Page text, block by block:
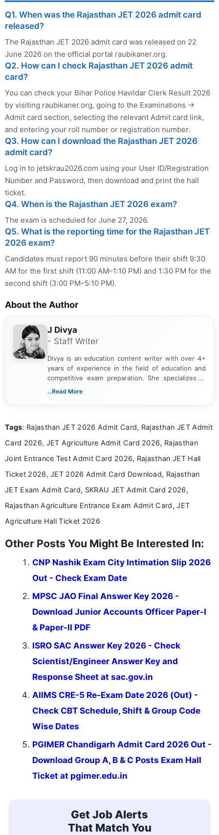
Q1. When was the Rajasthan JET 2026 admit card
released?
The Rajasthan JET 2026 admit card was released on 22
June 2026 on the official portal raubikaner.org.
Q2. How can I check Rajasthan JET 2026 admit
card?
You can check your Bihar Police Havildar Clerk Result 2026
by visiting raubikaner.org, going to the Examinations →
Admit card section, selecting the relevant Admit card link,
and entering your roll number or registration number.
Q3. How can I download the Rajasthan JET 2026
admit card?
Log in to jetskrau2026.com using your User ID/Registration
Number and Password, then download and print the hall
ticket.
Q4. When is the Rajasthan JET 2026 exam?
The exam is scheduled for June 27, 2026.
Q5. What is the reporting time for the Rajasthan JET
2026 exam?
Candidates must report 90 minutes before their shift 9:30
AM for the first shift (11:00 AM–1:10 PM) and 1:30 PM for the
second shift (3:00 PM–5:10 PM).
About the Author
J Divya
- Staff Writer
Divya is an education content writer with over 4+
years of experience in the field of education and
competitive exam preparation. She specializes in
creating clear, informative, and student-focused
researching exam notifications, analysing official
in a simple and easy-to-understand format for
aspirants. Her work focuses on helping students
education news and competitive examinations
across India.
...Read More
Tags: Rajasthan JET 2026 Admit Card, Rajasthan JET Admit
Card 2026, JET Agriculture Admit Card 2026, Rajasthan
Joint Entrance Test Admit Card 2026, Rajasthan JET Hall
Ticket 2026, JET 2026 Admit Card Download, Rajasthan
JET Exam Admit Card, SKRAU JET Admit Card 2026,
Rajasthan Agriculture Entrance Exam Admit Card, JET
Agriculture Hall Ticket 2026
Other Posts You Might Be Interested In:
CNP Nashik Exam City Intimation Slip 2026
Out - Check Exam Date
MPSC JAO Final Answer Key 2026 -
Download Junior Accounts Officer Paper-I
& Paper-II PDF
ISRO SAC Answer Key 2026 - Check
Scientist/Engineer Answer Key and
Response Sheet at sac.gov.in
AIIMS CRE-5 Re-Exam Date 2026 (Out) -
Check CBT Schedule, Shift & Group Code
Wise Dates
PGIMER Chandigarh Admit Card 2026 Out -
Download Group A, B & C Posts Exam Hall
Ticket at pgimer.edu.in
Get Job Alerts
That Match You
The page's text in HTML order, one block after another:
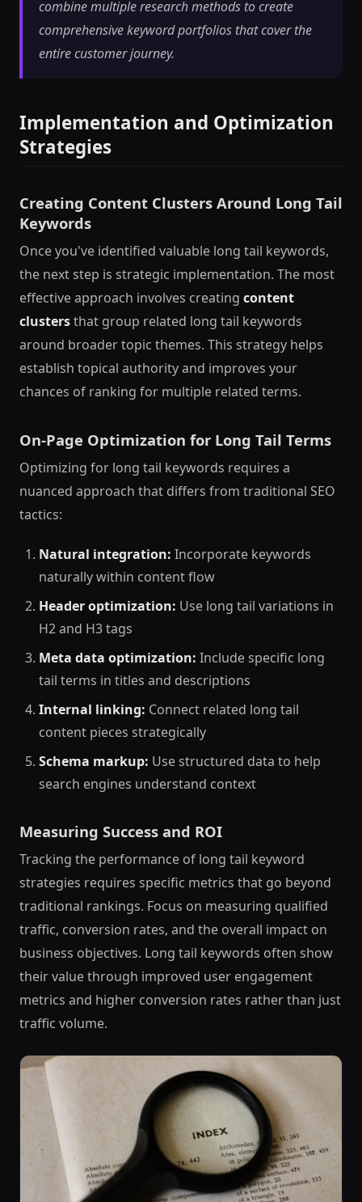
combine multiple research methods to create
comprehensive keyword portfolios that cover the
entire customer journey.
Implementation and Optimization
Strategies
Creating Content Clusters Around Long Tail
Keywords
Once you've identified valuable long tail keywords,
the next step is strategic implementation. The most
effective approach involves creating content
clustersthat group related long tail keywords
around broader topic themes. This strategy helps
establish topical authority and improves your
chances of ranking for multiple related terms.
On-Page Optimization for Long Tail Terms
Optimizing for long tail keywords requires a
nuanced approach that differs from traditional SEO
tactics:
Natural integration: Incorporate keywords
naturally within content flow
Header optimization: Use long tail variations in
H2 and H3 tags
Meta data optimization: Include specific long
tail terms in titles and descriptions
Internal linking: Connect related long tail
content pieces strategically
Schema markup: Use structured data to help
search engines understand context
Measuring Success and ROI
Tracking the performance of long tail keyword
strategies requires specific metrics that go beyond
traditional rankings. Focus on measuring qualified
traffic, conversion rates, and the overall impact on
business objectives. Long tail keywords often show
their value through improved user engagement
metrics and higher conversion rates rather than just
traffic volume.
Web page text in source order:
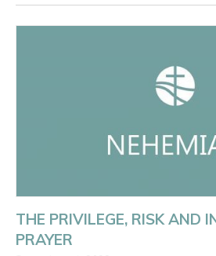
THE PRIVILEGE, RISK AND
PRAYER
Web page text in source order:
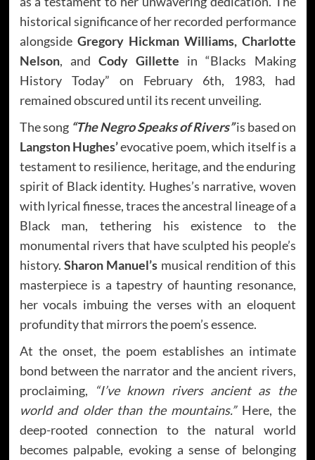
historical significance of her recorded performance
alongside Gregory Hickman Williams, Charlotte
Nelson, and Cody Gillette in “Blacks Making
History Today” on February 6th, 1983, had
remained obscured until its recent unveiling.
The song “The Negro Speaks of Rivers”is based on
Langston Hughes’evocative poem, which itself is a
testament to resilience, heritage, and the enduring
spirit of Black identity. Hughes’s narrative, woven
with lyrical finesse, traces the ancestral lineage of a
Black man, tethering his existence to the
monumental rivers that have sculpted his people’s
history. Sharon Manuel’s musical rendition of this
masterpiece is a tapestry of haunting resonance,
her vocals imbuing the verses with an eloquent
profundity that mirrors the poem’s essence.
At the onset, the poem establishes an intimate
bond between the narrator and the ancient rivers,
proclaiming,
“I’ve known rivers ancient as the
world and older than the mountains.”Here, the
deep-rooted connection to the natural world
becomes palpable, evoking a sense of belonging
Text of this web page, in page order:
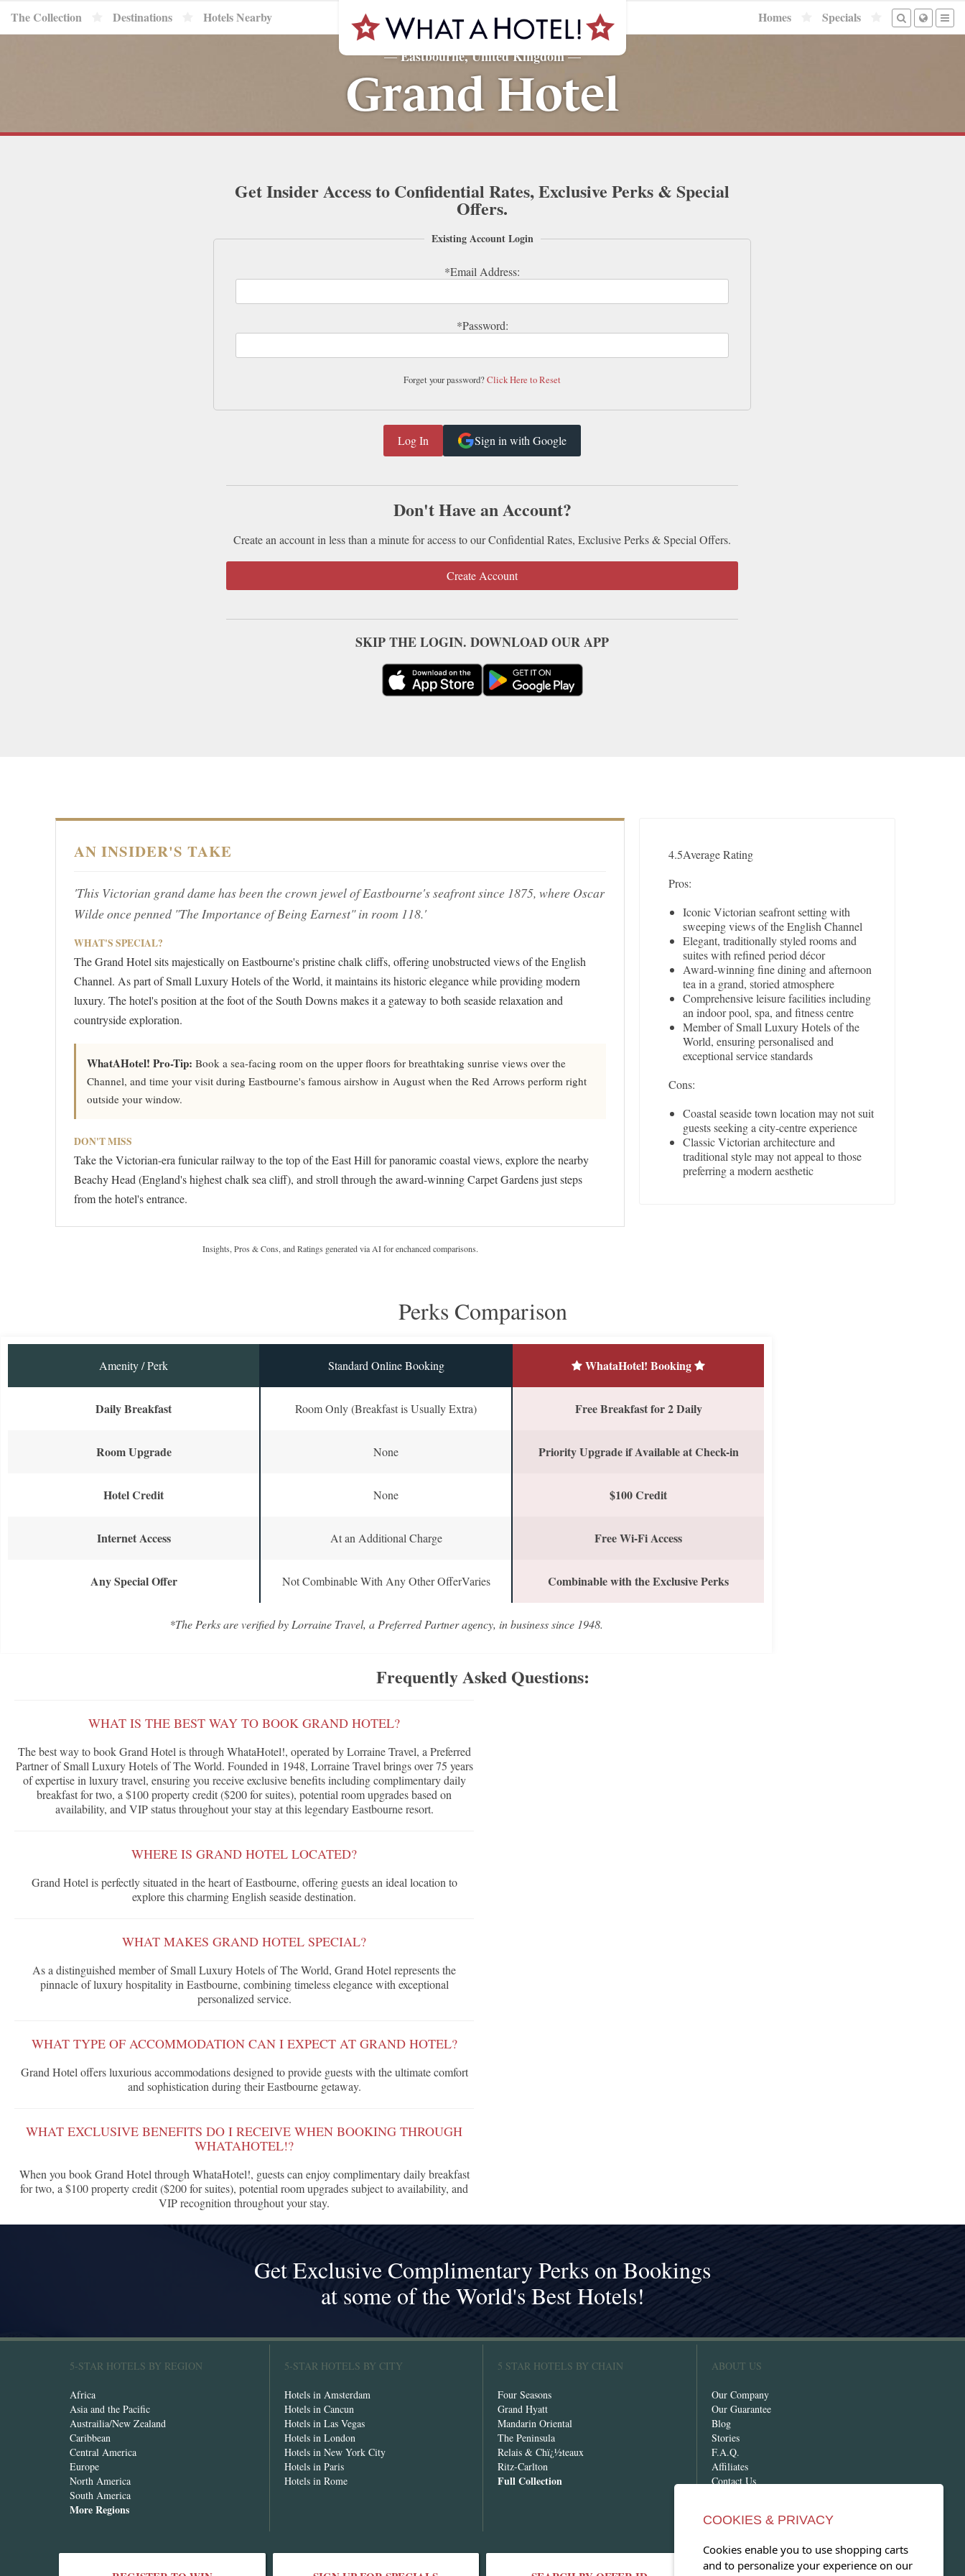
The Collection Destinations Hotels Nearby Homes Specials
—Eastbourne, United Kingdom—
Grand Hotel
Get Insider Access to Confidential Rates, Exclusive Perks & Special
Offers.
Existing Account Login
Forget your password?Click Here to Reset
Sign in with Google
Don't Have an Account?
Create an account in less than a minute for access to our Confidential Rates, Exclusive Perks & Special Offers.
Create Account
SKIP THE LOGIN. DOWNLOAD OUR APP
AN INSIDER'S TAKE
'This Victorian grand dame has been the crown jewel of Eastbourne's seafront since 1875, where Oscar
Wilde once penned "The Importance of Being Earnest" in room 118.'
WHAT'S SPECIAL?
The Grand Hotel sits majestically on Eastbourne's pristine chalk cliffs, offering unobstructed views of the English
Channel. As part of Small Luxury Hotels of the World, it maintains its historic elegance while providing modern
luxury. The hotel's position at the foot of the South Downs makes it a gateway to both seaside relaxation and
countryside exploration.
WhatAHotel! Pro-Tip: Book a sea-facing room on the upper floors for breathtaking sunrise views over the
Channel, and time your visit during Eastbourne's famous airshow in August when the Red Arrows perform right
outside your window.
DON'T MISS
Take the Victorian-era funicular railway to the top of the East Hill for panoramic coastal views, explore the nearby
Beachy Head (England's highest chalk sea cliff), and stroll through the award-winning Carpet Gardens just steps
from the hotel's entrance.
Insights, Pros & Cons, and Ratings generated via AI for enchanced comparisons.
4.5Average Rating
Pros:
Iconic Victorian seafront setting with
sweeping views of the English Channel
Elegant, traditionally styled rooms and
suites with refined period décor
Award-winning fine dining and afternoon
tea in a grand, storied atmosphere
Comprehensive leisure facilities including
an indoor pool, spa, and fitness centre
Member of Small Luxury Hotels of the
World, ensuring personalised and
exceptional service standards
Cons:
Coastal seaside town location may not suit
guests seeking a city-centre experience
Classic Victorian architecture and
traditional style may not appeal to those
preferring a modern aesthetic
Perks Comparison
Amenity / Perk Standard Online Booking WhataHotel! Booking
Daily Breakfast Room Only (Breakfast is Usually Extra) Free Breakfast for 2 Daily
Room Upgrade None Priority Upgrade if Available at Check-in
Hotel Credit None $100 Credit
Internet Access At an Additional Charge Free Wi-Fi Access
Any Special Offer Not Combinable With Any Other OfferVaries Combinable with the Exclusive Perks
*The Perks are verified by Lorraine Travel, a Preferred Partner agency, in business since 1948.
Frequently Asked Questions:
WHAT IS THE BEST WAY TO BOOK GRAND HOTEL?
The best way to book Grand Hotel is through WhataHotel!, operated by Lorraine Travel, a Preferred
Partner of Small Luxury Hotels of The World. Founded in 1948, Lorraine Travel brings over 75 years
of expertise in luxury travel, ensuring you receive exclusive benefits including complimentary daily
breakfast for two, a $100 property credit ($200 for suites), potential room upgrades based on
availability, and VIP status throughout your stay at this legendary Eastbourne resort.
WHERE IS GRAND HOTEL LOCATED?
Grand Hotel is perfectly situated in the heart of Eastbourne, offering guests an ideal location to
explore this charming English seaside destination.
WHAT MAKES GRAND HOTEL SPECIAL?
As a distinguished member of Small Luxury Hotels of The World, Grand Hotel represents the
pinnacle of luxury hospitality in Eastbourne, combining timeless elegance with exceptional
personalized service.
WHAT TYPE OF ACCOMMODATION CAN I EXPECT AT GRAND HOTEL?
Grand Hotel offers luxurious accommodations designed to provide guests with the ultimate comfort
and sophistication during their Eastbourne getaway.
WHAT EXCLUSIVE BENEFITS DO I RECEIVE WHEN BOOKING THROUGH
WHATAHOTEL!?
When you book Grand Hotel through WhataHotel!, guests can enjoy complimentary daily breakfast
for two, a $100 property credit ($200 for suites), potential room upgrades subject to availability, and
VIP recognition throughout your stay.
Get Exclusive Complimentary Perks on Bookings
at some of the World's Best Hotels!
5-STAR HOTELS BY REGION
Africa
Asia and the Pacific
Austrailia/New Zealand
Caribbean
Central America
Europe
North America
South America
More Regions
5-STAR HOTELS BY CITY
Hotels in Amsterdam
Hotels in Cancun
Hotels in Las Vegas
Hotels in London
Hotels in New York City
Hotels in Paris
Hotels in Rome
5 STAR HOTELS BY CHAIN
Four Seasons
Grand Hyatt
Mandarin Oriental
The Peninsula
Relais & Chï¿½teaux
Ritz-Carlton
Full Collection
ABOUT US
Our Company
Our Guarantee
Blog
Stories
F.A.Q.
Affiliates
Contact Us
COOKIES & PRIVACY
Cookies enable you to use shopping carts
and to personalize your experience on our
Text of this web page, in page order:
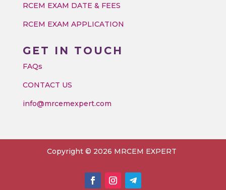
RCEM EXAM DATE & FEES
RCEM EXAM APPLICATION
GET IN TOUCH
FAQs
CONTACT US
info@mrcemexpert.com
Copyright © 2026 MRCEM EXPERT
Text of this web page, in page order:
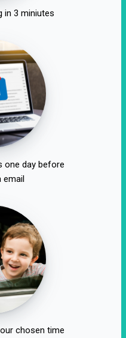
in 3 miniutes
one day before
email
chosen time
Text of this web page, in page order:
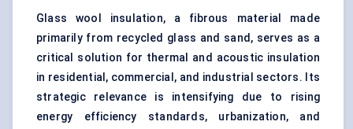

* [TASK DIRECTIONS]
Please output the lines of the listing above that fall in the stretch from the one with "remained obscured until its recent unveiling." through the one with "ancient as the", exactly and only those.

* [ANSWER SPACE]
remained obscured until its recent unveiling.
The song “The Negro Speaks of Rivers”is based on
Langston Hughes’evocative poem, which itself is a
testament to resilience, heritage, and the enduring
spirit of Black identity. Hughes’s narrative, woven
with lyrical finesse, traces the ancestral lineage of a
Black man, tethering his existence to the
monumental rivers that have sculpted his people’s
history. Sharon Manuel’s musical rendition of this
masterpiece is a tapestry of haunting resonance,
her vocals imbuing the verses with an eloquent
profundity that mirrors the poem’s essence.
At the onset, the poem establishes an intimate
bond between the narrator and the ancient rivers,
proclaiming,
“I’ve known rivers ancient as the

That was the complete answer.